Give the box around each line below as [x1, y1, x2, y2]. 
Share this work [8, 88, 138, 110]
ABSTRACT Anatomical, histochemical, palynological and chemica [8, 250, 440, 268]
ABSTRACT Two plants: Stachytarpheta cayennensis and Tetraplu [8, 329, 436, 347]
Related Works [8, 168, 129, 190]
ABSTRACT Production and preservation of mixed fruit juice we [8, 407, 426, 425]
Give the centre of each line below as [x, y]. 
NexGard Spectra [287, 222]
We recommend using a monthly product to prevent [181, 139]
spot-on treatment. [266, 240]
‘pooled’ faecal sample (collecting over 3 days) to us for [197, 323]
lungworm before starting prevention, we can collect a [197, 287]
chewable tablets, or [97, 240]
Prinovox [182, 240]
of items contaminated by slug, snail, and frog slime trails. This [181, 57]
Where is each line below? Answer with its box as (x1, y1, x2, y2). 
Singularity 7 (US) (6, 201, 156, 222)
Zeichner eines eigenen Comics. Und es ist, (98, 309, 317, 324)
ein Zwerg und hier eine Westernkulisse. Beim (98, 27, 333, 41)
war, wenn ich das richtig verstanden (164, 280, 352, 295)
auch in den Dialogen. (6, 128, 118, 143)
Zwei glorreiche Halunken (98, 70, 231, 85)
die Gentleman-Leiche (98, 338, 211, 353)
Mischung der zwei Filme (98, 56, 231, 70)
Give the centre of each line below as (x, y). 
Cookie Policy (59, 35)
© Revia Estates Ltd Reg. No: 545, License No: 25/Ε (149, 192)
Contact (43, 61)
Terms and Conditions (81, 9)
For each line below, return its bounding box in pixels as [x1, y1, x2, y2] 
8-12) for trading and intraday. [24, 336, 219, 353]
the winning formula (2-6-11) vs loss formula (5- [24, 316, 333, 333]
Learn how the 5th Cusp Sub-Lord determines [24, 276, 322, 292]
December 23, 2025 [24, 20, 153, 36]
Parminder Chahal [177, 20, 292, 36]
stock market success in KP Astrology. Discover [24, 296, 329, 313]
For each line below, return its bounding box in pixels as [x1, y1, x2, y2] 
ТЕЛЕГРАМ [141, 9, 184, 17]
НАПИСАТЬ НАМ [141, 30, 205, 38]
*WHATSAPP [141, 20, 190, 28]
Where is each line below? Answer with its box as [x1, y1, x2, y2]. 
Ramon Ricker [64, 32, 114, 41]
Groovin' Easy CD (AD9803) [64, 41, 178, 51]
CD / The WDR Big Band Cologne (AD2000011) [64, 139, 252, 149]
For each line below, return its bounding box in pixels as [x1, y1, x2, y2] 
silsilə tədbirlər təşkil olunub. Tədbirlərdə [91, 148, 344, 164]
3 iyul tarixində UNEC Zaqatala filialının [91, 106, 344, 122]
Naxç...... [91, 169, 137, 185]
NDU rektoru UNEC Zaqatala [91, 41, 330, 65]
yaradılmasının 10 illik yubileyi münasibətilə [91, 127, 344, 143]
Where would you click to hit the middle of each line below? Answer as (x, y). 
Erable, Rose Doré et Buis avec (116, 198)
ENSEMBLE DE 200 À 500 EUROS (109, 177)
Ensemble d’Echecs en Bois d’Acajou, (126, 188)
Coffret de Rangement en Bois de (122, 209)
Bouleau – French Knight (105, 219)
...
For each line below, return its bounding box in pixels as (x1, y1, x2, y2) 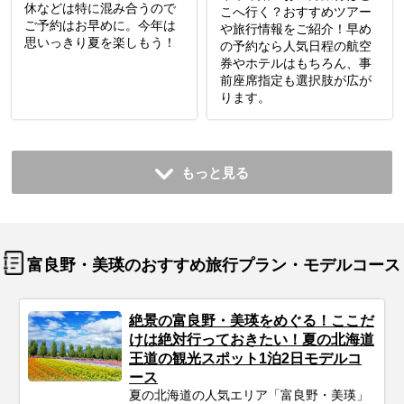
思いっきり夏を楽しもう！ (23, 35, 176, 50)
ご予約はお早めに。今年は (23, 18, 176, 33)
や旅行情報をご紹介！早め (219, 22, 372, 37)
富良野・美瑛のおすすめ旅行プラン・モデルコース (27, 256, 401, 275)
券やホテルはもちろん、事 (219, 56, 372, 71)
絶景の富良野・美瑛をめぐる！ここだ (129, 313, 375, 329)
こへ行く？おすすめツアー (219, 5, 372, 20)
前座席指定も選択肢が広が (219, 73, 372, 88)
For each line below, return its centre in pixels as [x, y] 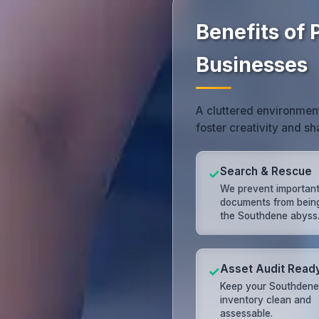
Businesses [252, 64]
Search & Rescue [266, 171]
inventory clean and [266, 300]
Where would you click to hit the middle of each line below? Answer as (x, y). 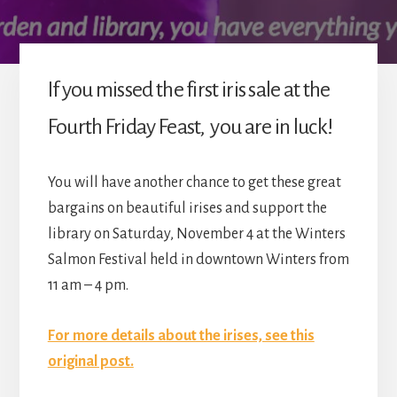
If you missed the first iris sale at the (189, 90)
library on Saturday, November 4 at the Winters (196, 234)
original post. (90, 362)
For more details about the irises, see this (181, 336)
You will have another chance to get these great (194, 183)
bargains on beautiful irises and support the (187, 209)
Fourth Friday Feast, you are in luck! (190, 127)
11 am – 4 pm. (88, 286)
==
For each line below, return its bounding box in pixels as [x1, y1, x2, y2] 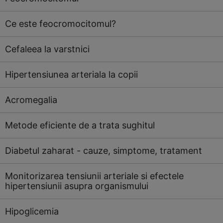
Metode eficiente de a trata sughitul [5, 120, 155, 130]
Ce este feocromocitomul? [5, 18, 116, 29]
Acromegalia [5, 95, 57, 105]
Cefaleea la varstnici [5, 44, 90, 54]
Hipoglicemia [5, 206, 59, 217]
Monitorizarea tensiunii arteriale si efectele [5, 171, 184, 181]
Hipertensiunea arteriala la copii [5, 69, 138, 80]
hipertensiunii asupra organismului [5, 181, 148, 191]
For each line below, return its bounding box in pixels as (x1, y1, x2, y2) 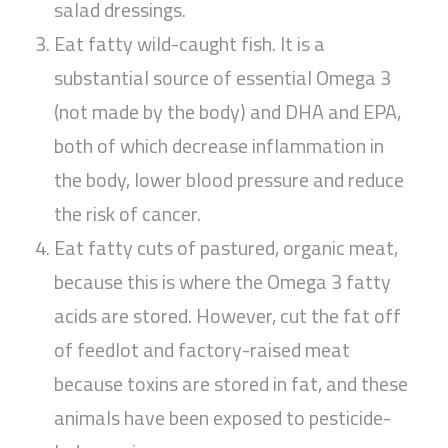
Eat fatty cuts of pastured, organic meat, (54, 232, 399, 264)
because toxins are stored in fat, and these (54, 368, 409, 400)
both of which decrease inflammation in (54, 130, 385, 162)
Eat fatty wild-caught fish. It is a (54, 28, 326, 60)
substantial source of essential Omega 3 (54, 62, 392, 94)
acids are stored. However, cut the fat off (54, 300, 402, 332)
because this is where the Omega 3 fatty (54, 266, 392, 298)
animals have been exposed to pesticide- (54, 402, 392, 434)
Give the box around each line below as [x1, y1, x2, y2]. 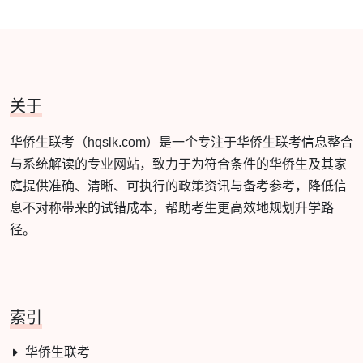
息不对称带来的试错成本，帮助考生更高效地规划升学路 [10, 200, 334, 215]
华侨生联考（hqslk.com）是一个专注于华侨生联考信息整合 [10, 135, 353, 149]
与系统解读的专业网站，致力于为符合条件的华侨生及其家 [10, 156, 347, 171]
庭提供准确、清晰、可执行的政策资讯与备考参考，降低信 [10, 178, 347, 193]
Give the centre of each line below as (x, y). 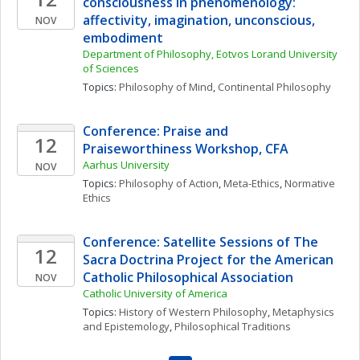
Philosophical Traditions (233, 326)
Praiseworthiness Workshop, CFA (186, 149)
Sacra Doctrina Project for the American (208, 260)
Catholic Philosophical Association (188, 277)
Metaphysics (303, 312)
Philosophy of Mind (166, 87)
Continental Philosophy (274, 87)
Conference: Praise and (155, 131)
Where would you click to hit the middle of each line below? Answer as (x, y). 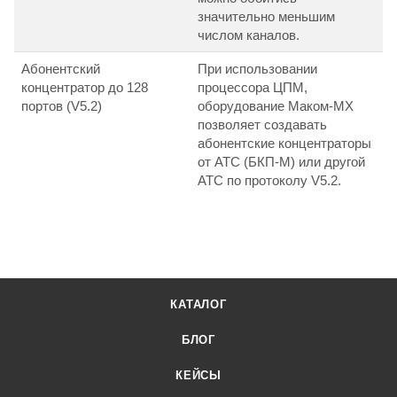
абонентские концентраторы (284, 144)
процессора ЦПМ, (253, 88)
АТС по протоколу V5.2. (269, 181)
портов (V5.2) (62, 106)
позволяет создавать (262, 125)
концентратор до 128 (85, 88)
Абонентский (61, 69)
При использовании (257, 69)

## What needs to be done
Range to copy from the listing above: the line with "思いっきり夏を楽しもう！ (23, 35, 176, 50)" through the line with "For each line below, return its centre". Transcribe it exactly and skip the pictures.

## Solution to the exercise
思いっきり夏を楽しもう！ (23, 35, 176, 50)
ご予約はお早めに。今年は (23, 18, 176, 33)
や旅行情報をご紹介！早め (219, 22, 372, 37)
富良野・美瑛のおすすめ旅行プラン・モデルコース (27, 256, 401, 275)
券やホテルはもちろん、事 (219, 56, 372, 71)
絶景の富良野・美瑛をめぐる！ここだ (129, 313, 375, 329)
こへ行く？おすすめツアー (219, 5, 372, 20)
前座席指定も選択肢が広が (219, 73, 372, 88)
For each line below, return its centre in pixels as [x, y] 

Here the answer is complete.